» WORK REQUIRED: A single number is the answer here: how many lines below include "котлеты"?

[Stored data]
== == ==

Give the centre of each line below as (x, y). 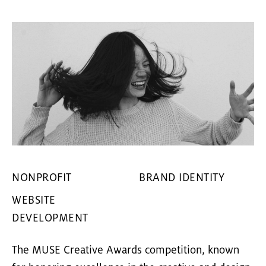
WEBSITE (34, 201)
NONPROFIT (42, 178)
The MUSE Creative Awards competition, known (126, 251)
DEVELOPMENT (50, 219)
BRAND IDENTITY (182, 178)
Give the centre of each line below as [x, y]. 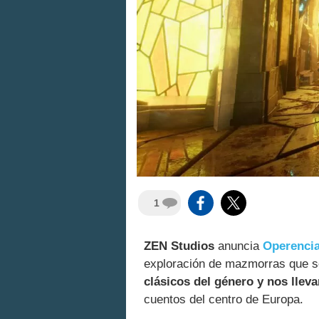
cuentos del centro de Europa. [224, 300]
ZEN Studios [179, 246]
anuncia [239, 246]
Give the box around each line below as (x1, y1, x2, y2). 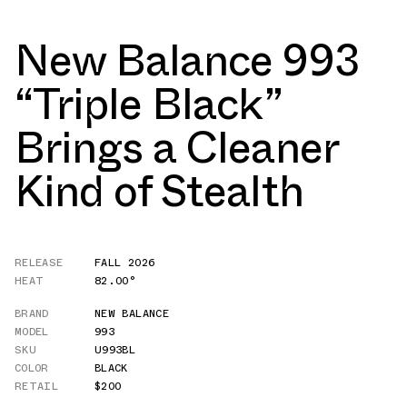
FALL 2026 (94, 253, 155, 271)
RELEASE (15, 253, 64, 271)
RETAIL (15, 377, 59, 394)
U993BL (94, 341, 136, 358)
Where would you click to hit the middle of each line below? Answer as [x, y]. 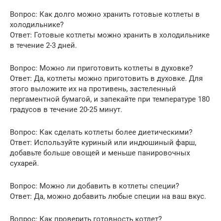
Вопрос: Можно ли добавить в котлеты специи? [94, 186]
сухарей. [24, 163]
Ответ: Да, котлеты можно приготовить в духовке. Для [106, 78]
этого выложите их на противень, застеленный [93, 89]
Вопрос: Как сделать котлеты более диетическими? [101, 132]
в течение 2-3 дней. [43, 45]
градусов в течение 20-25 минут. [66, 109]
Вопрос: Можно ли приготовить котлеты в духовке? [101, 68]
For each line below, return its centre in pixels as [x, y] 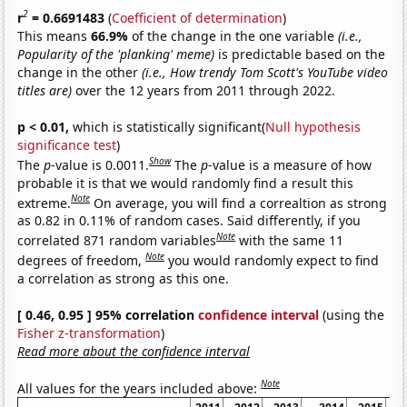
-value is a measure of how [290, 164]
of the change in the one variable [235, 35]
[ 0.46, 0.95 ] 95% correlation [108, 314]
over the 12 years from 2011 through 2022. [204, 90]
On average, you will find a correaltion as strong [241, 203]
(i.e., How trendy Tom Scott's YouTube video [265, 72]
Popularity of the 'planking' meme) [116, 54]
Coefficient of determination [198, 17]
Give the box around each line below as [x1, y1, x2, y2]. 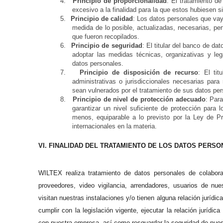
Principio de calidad [71, 15, 133, 22]
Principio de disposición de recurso [80, 69, 199, 76]
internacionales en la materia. [72, 122, 157, 130]
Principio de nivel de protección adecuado [72, 96, 206, 103]
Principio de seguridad [71, 42, 142, 49]
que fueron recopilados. [72, 33, 139, 40]
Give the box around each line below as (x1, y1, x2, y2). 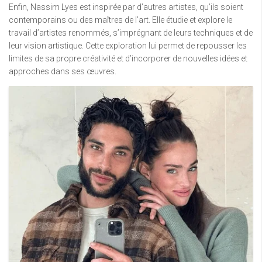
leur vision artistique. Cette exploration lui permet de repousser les (9, 40, 247, 50)
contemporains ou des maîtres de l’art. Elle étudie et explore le (9, 15, 232, 25)
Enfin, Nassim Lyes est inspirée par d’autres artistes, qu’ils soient (9, 2, 243, 12)
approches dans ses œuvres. (9, 66, 116, 76)
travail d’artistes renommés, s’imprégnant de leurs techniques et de (9, 27, 253, 37)
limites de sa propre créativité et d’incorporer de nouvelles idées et (9, 53, 247, 63)
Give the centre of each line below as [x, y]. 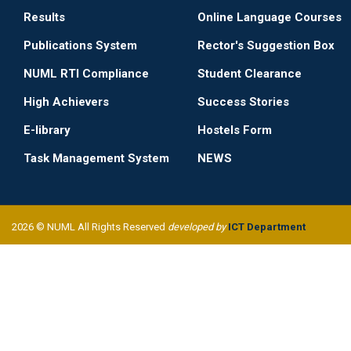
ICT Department [267, 226]
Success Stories [243, 101]
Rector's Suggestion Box [266, 45]
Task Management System [96, 158]
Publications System [80, 45]
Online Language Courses [270, 17]
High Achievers [66, 101]
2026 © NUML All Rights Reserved [90, 226]
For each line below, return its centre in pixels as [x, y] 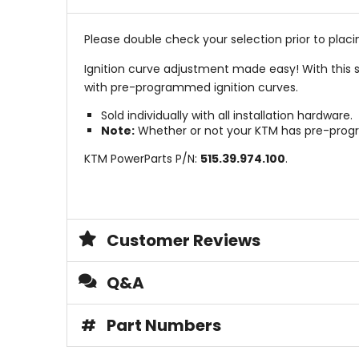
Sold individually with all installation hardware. [226, 116]
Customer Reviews [183, 241]
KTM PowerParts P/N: [142, 159]
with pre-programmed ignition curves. [191, 88]
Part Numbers [163, 326]
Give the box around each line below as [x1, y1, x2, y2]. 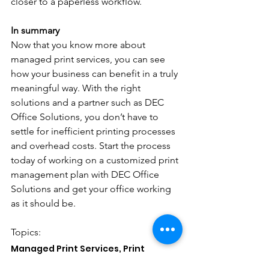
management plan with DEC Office [11, 169, 162, 180]
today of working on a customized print [11, 154, 181, 166]
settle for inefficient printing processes [11, 125, 178, 137]
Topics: [11, 226, 43, 238]
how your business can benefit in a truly [11, 68, 180, 79]
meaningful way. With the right [11, 82, 143, 94]
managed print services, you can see [11, 53, 168, 65]
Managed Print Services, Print [11, 243, 147, 255]
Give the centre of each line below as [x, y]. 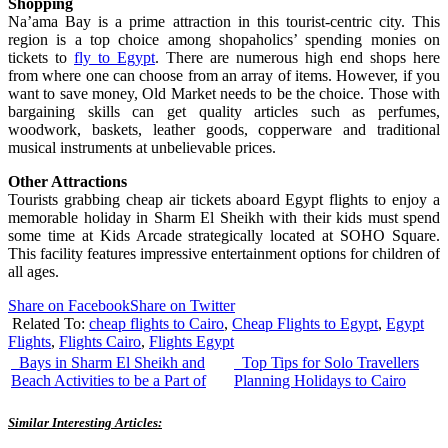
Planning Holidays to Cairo [320, 381]
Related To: [50, 324]
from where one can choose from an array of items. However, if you [224, 76]
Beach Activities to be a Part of [108, 381]
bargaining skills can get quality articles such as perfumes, [224, 112]
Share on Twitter [182, 306]
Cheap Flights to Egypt [305, 324]
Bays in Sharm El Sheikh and [110, 363]
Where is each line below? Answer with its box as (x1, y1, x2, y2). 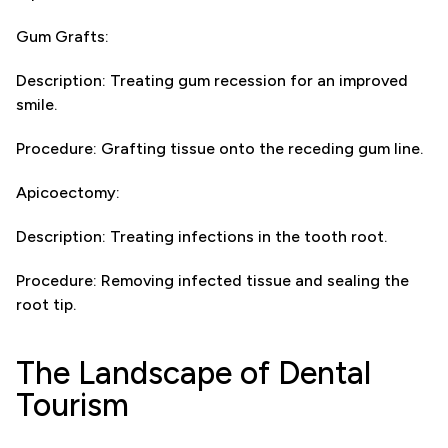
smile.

== == ==

» RESULT FOR THIS TASK: 4